Alternatively, intercostal block can be performed in the supine patient at the midaxillary line. Theoretically, the lateral cutaneous branch of the nerve can be missed, but CT studies show that injected solutions spread several centimeters along the costal groove.[68] Further injection of 1 to 2 mL of solution as the needle is withdrawn blocks the subcutaneous branches.

The technique for interpleural catheter placement is quite simple and can be performed with the patient in a lateral (and slightly oblique) or sitting position. The sixth or seventh intercostal space is identified. Needle insertion is performed about 10 cm lateral from the posterior midline, and an epidural needle tip is advanced until it rests on the cephalad edge of the rib below the intercostal space to be entered. A glass syringe filled with saline or air is then attached to the needle, and the unit is advanced slowly over the superior edge of the rib. When the tip of the needle enters the parietal pleura, the solution in the syringe is drawn into the chest cavity because of the negative intrathoracic pressure. This effect can be observed in mechanically and in spontaneously ventilating patients, but it is accentuated in the latter group.

The catheter is then inserted approximately 5 to 8 cm into the interpleural space and is secured on the chest wall. During needle positioning and catheter placement, care must be taken to minimize entrainment of air through the needle. Lung parenchymal damage can occur with loss-of-resistance techniques or insertion of excessive lengths of catheter.
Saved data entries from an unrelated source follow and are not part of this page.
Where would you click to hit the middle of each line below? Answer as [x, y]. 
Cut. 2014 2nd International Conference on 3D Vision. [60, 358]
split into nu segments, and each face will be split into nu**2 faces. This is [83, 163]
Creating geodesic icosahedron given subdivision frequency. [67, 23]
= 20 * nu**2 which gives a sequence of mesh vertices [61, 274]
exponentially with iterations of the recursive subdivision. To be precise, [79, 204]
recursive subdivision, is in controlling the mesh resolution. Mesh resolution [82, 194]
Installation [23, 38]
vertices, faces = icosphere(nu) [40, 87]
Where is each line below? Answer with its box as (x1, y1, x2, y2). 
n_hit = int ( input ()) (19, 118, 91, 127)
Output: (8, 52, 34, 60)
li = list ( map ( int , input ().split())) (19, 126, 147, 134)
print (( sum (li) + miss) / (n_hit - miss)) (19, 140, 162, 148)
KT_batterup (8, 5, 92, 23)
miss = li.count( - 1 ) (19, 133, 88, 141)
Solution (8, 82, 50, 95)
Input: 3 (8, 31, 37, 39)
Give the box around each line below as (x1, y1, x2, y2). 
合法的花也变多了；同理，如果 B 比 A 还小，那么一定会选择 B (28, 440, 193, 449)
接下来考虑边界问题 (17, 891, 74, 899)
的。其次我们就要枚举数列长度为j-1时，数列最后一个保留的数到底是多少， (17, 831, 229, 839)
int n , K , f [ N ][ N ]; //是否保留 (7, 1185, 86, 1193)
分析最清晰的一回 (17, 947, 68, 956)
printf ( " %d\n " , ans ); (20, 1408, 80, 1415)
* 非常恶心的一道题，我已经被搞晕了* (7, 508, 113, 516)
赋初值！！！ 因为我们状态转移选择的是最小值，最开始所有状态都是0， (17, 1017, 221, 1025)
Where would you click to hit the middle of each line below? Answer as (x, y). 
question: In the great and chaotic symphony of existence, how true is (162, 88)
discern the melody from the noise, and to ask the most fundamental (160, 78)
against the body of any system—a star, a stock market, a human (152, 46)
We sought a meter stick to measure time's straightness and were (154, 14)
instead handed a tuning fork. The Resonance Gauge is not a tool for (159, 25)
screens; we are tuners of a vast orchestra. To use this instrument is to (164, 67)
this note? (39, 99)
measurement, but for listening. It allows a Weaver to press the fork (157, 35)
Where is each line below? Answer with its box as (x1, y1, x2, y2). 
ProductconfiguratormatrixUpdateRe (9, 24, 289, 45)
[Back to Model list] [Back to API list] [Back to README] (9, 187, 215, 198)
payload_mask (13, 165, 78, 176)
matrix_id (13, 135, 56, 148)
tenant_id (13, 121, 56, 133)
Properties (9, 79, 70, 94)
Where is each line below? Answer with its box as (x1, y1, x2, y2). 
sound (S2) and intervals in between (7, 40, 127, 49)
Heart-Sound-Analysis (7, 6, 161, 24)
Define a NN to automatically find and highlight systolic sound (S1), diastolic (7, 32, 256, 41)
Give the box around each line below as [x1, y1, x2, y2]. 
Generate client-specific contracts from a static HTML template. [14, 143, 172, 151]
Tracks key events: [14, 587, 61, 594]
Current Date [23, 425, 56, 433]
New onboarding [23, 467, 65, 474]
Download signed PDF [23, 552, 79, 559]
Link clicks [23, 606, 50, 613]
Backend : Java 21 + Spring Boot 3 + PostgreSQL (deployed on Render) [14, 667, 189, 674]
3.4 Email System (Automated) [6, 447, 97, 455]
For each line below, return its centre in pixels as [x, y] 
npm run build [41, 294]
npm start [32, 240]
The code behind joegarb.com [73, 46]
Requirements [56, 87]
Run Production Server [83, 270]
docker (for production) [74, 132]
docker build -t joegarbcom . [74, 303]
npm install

Side Effects and Complications

The major complication feared with intercostal blockade is pneumothorax. The actual incidence, however, was as low as 0.07% in a large series performed by anesthesiologists at all levels of training. Routine postoperative chest radiographs showed an incidence of nonsymptomatic pneumothorax of 0.42%.[69] If this unusual complication occurs, treatment is usually limited to observation, administration of oxygen, or needle aspiration. Rarely, chest tube drainage is required when these treatments are unsuccessful.

The risk of systemic local anesthetic toxicity is present with multiple intercostal blocks because of the large volumes and rapid absorption of the solutions. Use of epinephrine has been shown to decrease blood levels. Patients should be monitored and observed carefully during the block and for at least 20 to 30 minutes afterward. Interpleural block should not be performed in patients with pleural fibrosis or inflammation, pleural effusion, lung parenchymal disease associated with pleural disease, or bleeding diathesis. Pleural disease can result in poor spread of local anesthetic solutions or rapid uptake in the case of inflammation. Patients with severe pulmonary disease who rely on their intercostal muscles may evidence respiratory decompensation after bilateral intercostal blockade.[70]